■ **AIM OF THE EXERCISE**
From the entries below, copy out all lines holding "feet".

■ **PROVIDED DATA**
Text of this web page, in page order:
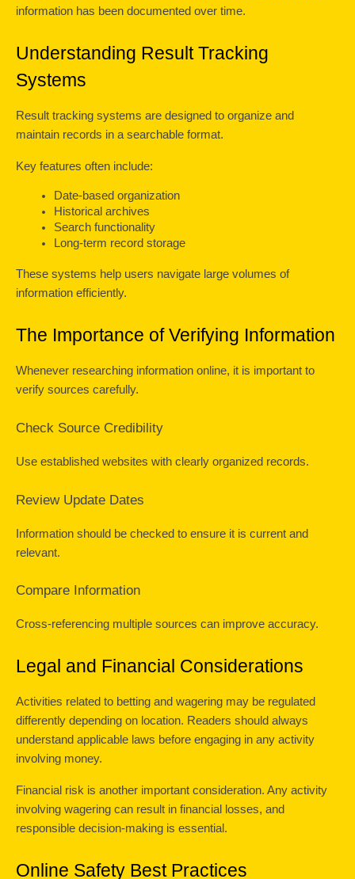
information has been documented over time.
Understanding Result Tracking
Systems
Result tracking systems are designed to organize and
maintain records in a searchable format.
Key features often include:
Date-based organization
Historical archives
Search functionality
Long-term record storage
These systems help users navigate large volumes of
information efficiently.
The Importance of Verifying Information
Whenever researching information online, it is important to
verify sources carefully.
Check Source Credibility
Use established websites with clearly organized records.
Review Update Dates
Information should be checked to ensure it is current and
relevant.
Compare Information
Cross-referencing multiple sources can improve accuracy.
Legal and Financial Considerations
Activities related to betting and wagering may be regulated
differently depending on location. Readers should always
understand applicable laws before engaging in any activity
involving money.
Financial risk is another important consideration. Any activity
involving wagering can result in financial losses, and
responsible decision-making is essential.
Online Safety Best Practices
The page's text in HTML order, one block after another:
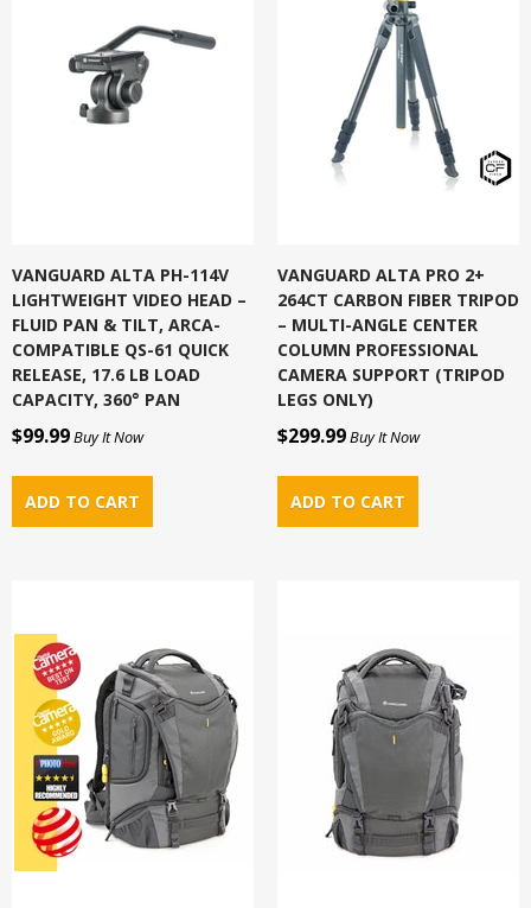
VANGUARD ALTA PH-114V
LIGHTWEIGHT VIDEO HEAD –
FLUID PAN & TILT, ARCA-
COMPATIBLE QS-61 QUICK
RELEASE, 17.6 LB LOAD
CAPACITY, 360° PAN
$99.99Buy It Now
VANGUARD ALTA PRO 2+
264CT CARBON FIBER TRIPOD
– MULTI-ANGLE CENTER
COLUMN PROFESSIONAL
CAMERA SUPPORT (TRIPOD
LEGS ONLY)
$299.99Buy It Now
...
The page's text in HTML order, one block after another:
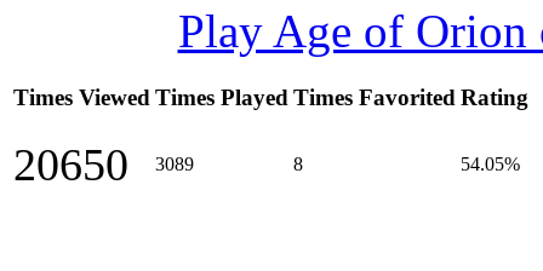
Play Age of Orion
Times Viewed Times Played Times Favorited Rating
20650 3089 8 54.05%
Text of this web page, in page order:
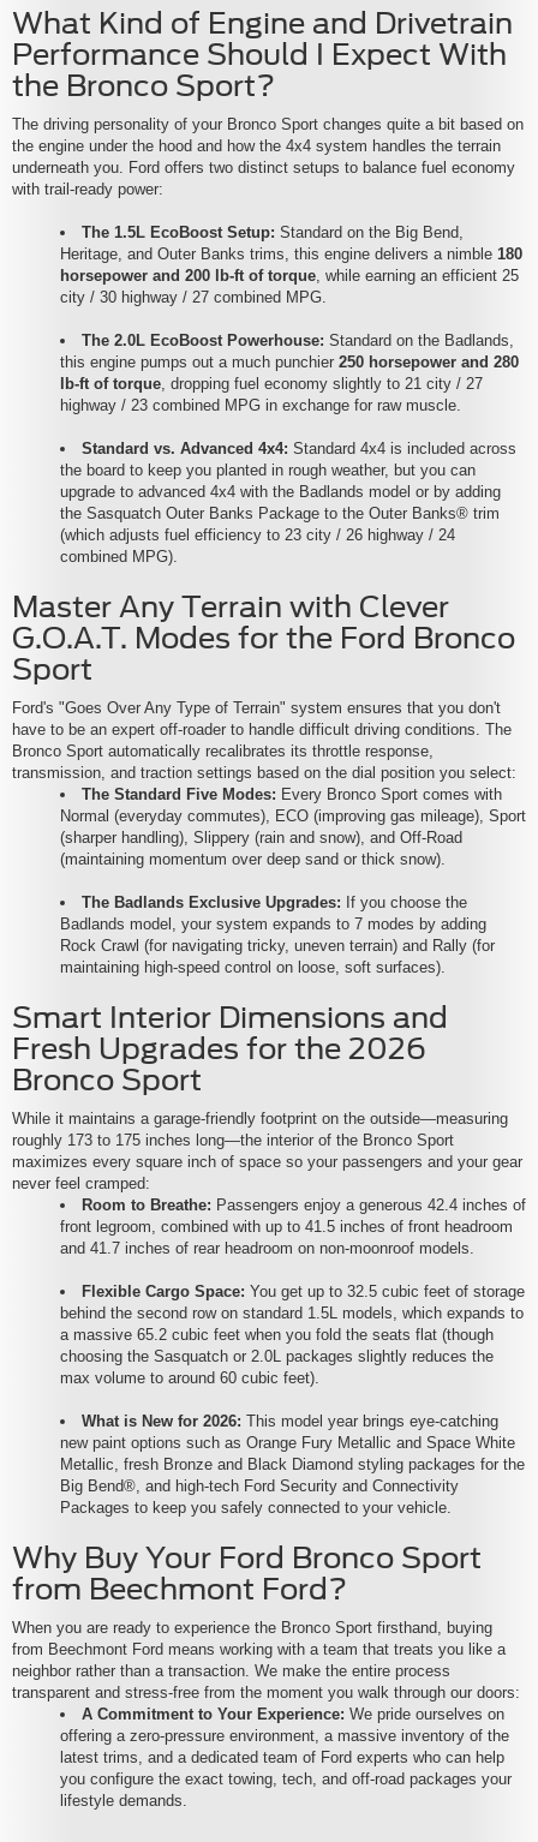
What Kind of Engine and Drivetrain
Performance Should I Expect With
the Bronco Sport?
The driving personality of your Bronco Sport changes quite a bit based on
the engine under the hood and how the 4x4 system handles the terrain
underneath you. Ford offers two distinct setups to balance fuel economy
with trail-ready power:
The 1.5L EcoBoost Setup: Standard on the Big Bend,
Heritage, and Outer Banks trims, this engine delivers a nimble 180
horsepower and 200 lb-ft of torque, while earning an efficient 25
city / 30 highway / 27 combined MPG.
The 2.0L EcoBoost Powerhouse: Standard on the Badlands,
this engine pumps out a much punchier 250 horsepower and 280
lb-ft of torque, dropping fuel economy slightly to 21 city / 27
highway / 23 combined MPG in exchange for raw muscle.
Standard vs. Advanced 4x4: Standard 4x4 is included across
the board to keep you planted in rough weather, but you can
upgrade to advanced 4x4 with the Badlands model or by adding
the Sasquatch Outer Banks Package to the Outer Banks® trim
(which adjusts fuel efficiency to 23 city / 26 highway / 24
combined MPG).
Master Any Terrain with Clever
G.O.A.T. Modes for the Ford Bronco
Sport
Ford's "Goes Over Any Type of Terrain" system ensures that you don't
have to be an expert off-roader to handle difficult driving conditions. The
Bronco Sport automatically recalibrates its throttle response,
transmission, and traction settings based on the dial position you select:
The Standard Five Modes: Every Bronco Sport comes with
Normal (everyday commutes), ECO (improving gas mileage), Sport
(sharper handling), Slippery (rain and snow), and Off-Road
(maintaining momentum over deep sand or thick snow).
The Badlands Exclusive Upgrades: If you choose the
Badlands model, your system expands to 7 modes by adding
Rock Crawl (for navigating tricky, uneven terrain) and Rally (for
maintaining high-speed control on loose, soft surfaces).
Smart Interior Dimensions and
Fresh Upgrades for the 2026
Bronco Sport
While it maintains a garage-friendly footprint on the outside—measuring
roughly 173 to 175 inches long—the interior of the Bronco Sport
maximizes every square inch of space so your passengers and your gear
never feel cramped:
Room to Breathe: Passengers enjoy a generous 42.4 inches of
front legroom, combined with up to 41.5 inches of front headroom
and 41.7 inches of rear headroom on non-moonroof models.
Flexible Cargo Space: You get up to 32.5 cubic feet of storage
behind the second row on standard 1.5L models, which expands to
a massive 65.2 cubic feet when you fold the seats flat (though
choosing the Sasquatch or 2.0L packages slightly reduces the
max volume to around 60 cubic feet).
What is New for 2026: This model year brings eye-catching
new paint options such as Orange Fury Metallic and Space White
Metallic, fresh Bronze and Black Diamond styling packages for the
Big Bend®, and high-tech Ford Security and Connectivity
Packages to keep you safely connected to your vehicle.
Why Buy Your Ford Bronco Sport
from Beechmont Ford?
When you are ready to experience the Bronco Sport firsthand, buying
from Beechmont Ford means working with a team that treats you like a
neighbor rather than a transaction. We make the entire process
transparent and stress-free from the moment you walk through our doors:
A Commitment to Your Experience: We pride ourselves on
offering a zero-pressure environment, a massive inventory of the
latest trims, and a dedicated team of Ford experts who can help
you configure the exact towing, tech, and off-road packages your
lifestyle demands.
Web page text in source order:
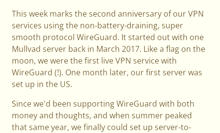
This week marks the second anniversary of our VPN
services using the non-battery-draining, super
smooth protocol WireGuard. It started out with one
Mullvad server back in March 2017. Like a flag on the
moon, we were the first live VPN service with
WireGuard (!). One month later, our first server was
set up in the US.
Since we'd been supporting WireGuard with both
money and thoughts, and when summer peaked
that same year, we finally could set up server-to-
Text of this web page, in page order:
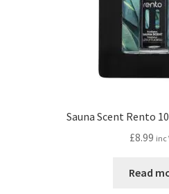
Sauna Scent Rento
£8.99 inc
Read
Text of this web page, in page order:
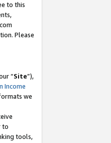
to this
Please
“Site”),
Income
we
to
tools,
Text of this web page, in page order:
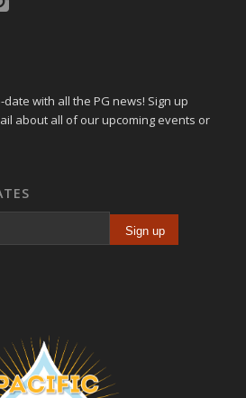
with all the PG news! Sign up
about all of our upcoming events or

■ **RESULT FOR THIS EXERCISE**
Flexible Cargo Space: You get up to 32.5 cubic feet of storage
a massive 65.2 cubic feet when you fold the seats flat (though
max volume to around 60 cubic feet).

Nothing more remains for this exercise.